1. ## Infinite Series

Find the limit of the given sequence as $n \to \infty$.

$\frac{(n!)^2}{(2n)!}$

Now, I know that in the both the numerator and the denominator, a factor n! can be pulled out... From there, I have no idea where to go.
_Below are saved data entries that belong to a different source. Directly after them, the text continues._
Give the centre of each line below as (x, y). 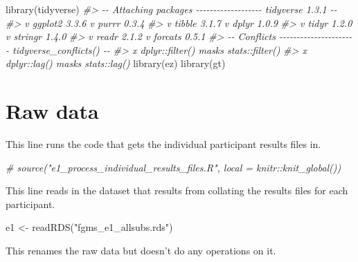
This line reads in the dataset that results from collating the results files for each (177, 190)
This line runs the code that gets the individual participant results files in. (163, 144)
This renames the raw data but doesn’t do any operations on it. (141, 251)
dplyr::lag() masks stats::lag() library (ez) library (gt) (116, 63)
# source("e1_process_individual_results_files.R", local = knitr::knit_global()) (173, 167)
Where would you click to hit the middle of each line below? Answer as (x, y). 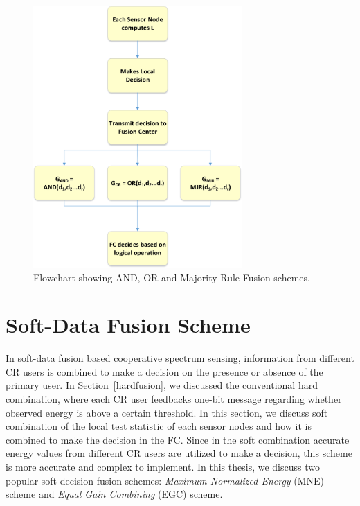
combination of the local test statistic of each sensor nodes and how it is (159, 426)
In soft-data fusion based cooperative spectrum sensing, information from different (180, 358)
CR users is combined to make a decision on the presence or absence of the (164, 371)
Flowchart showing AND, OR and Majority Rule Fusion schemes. (172, 277)
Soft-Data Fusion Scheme (128, 325)
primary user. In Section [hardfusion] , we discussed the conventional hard (162, 385)
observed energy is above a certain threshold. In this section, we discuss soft (167, 412)
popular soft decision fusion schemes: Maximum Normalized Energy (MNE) (165, 480)
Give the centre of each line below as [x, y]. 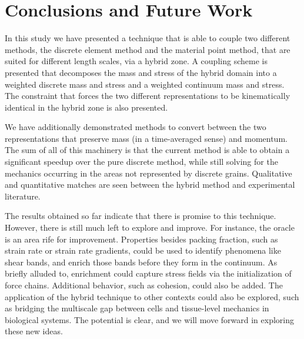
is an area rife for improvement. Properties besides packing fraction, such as [141, 239]
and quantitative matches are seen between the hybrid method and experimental [150, 185]
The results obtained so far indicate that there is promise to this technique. [141, 216]
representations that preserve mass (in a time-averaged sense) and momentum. [146, 138]
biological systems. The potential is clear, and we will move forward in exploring [149, 319]
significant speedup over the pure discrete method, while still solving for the [141, 162]
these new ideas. [34, 331]
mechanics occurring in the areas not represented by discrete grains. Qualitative [148, 173]
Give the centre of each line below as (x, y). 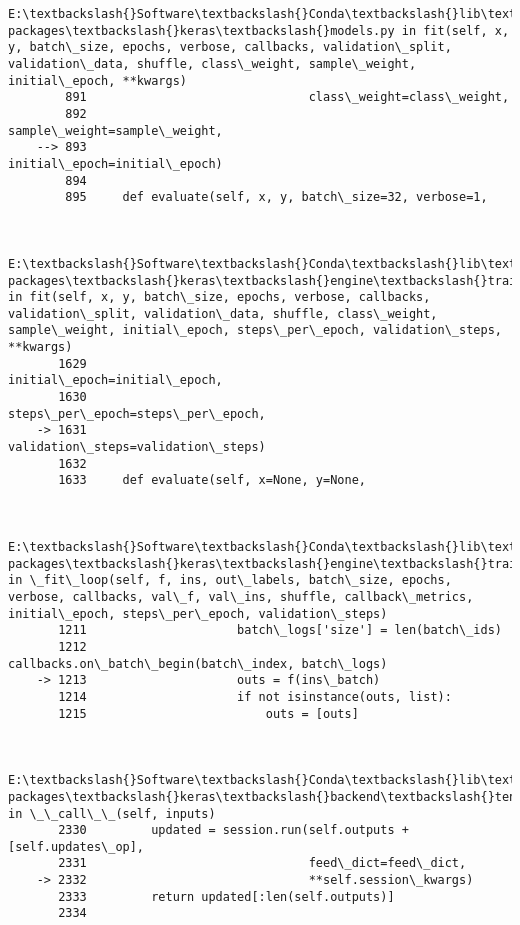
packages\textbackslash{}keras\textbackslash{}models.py (201, 30)
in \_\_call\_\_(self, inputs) (112, 813)
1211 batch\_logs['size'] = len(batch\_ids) (280, 630)
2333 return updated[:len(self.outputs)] (226, 896)
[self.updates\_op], (76, 846)
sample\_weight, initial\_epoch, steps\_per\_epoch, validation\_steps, (255, 330)
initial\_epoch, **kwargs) (97, 80)
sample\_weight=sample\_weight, (115, 130)

2. Originally Posted by Aryth
Find the limit of the given sequence as $n \to \infty$.

$\frac{(n!)^2}{(2n)!}$

Now, I know that in the both the numerator and the denominator, a factor n! can be pulled out... From there, I have no idea where to go.
No, you can't!

$(2n)!\neq 2!n!$

Let $a_n=\frac{(n!)^2}{(2n)!}$

Then apply the ratio test:

$\lim_{n\to\infty}\frac{a_{n+1}}{a_n}=\lim_{n\to\in fty}\frac{\left((n+1)!\right)^2}{(2(n+1))!}\cdot\f rac{(2n)!}{(n!)^2}=\lim_{n\to\infty}\frac{\left[\left(n+1\right)n!\right]^2}{(2n+2)(2n+1)(2n)!}\cdot\frac{(2n)!}{(n!)^2}$ $=\lim_{n\to\infty}\frac{(n+1)^2}{(2n+2)(2n+1)}$

Can you take it from here?

3. Yes, I can take it from there. And I didn't mean to imply that

$(2n)! = 2!n!$

I actually didn't even know how to begin the problem, the only help I had received was that:

$(2n)! = 1(2)(3)...(n-2)(n-1)(n)...(2n) = n!(n+1)(n+2)...(2n)$

I didn't know what to do with it... And I'm glad I don't need it, what you helped me with makes much more sense.

Thanks.

4. Use Stirling's approximation.

for large n $\frac{(n!)^2}{(2n)!} \approx \frac{(n^{n}e^{-n})^{2}}{(2n)^{2n}e^{-2n}} = \frac{n^{2n}e^{-2n}}{2^{2n}n^{2n}e^{-2n}} = \frac{1}{2^{2n}}$

$\lim_{n \to \infty} \frac{1}{2^{2n}} = 0$